With MPLX once again proving its resilient qualities and the energy sector becoming increasingly attractive lately, investors have started to flock back to the stock, expanding its valuation multiple. Specifically, MPLX units are currently trading at a forward EV/EBITDA of 9.8X. The multiple is notably richer than the forward EV/EBITDA levels between 6X and 8X over the past couple of years. However, I wouldn’t call units overvalued as this multiple is still quite close to the stock’s historical average – let alone being reasonable from a general point of view.
Unit Buybacks
With MPLX’s units trading at a significant discount in the midst of the pandemic, management started to aggressively buy back units. Last year they repurchased a record $630 million worth of units. Besides buybacks themselves having an accretive effect on MPLX’s per-unit metrics, the timing of management’s buybacks was quite remarkable.

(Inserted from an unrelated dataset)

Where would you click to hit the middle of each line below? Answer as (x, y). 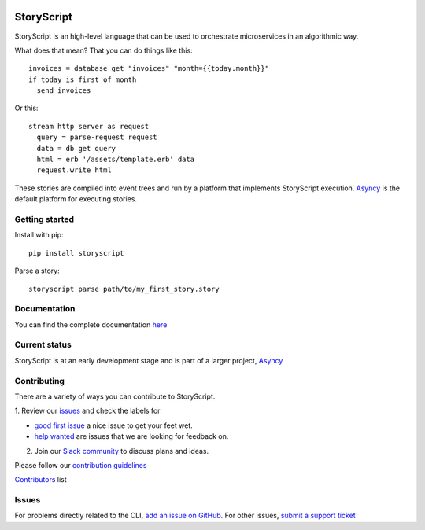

With the bulk of unit repurchases occurring when the stock’s yield was hovering in the double-digits, MPLX will now be saving a significant amount of cash that would be used in future distributions for these units.
Further, unit repurchases provide another layer of safety when it comes to distributions, as the partnership would most likely suspend buybacks before messing with payouts.
Wall Street’s Take
Turning to Wall Street, MPLX Stock has a Strong Buy consensus rating based on nine Buys and two Holds assigned in the past three months.
At $36.55, the average MPLX price target implies 9.37% upside potential.
Conclusion
MPLX is one of the most well-managed partnerships amongst its master limited partnership peers. This was demonstrated during the pandemic when MPLX managed to produce resilient cash flows, grow its per-unit distributions, and even take advantage of the opportunity to repurchase its units cheaply, further driving unitholder value.
While the ongoing tailwinds in the energy sector have resulted in the stock’s valuation multiple somewhat expanding, I still believe that MPLX is fairly valued at its current price levels. With its 8.44% yield, active buybacks, and ongoing growth in gathering and processing volumes, MPLX’s investment remains quite attractive, in my view.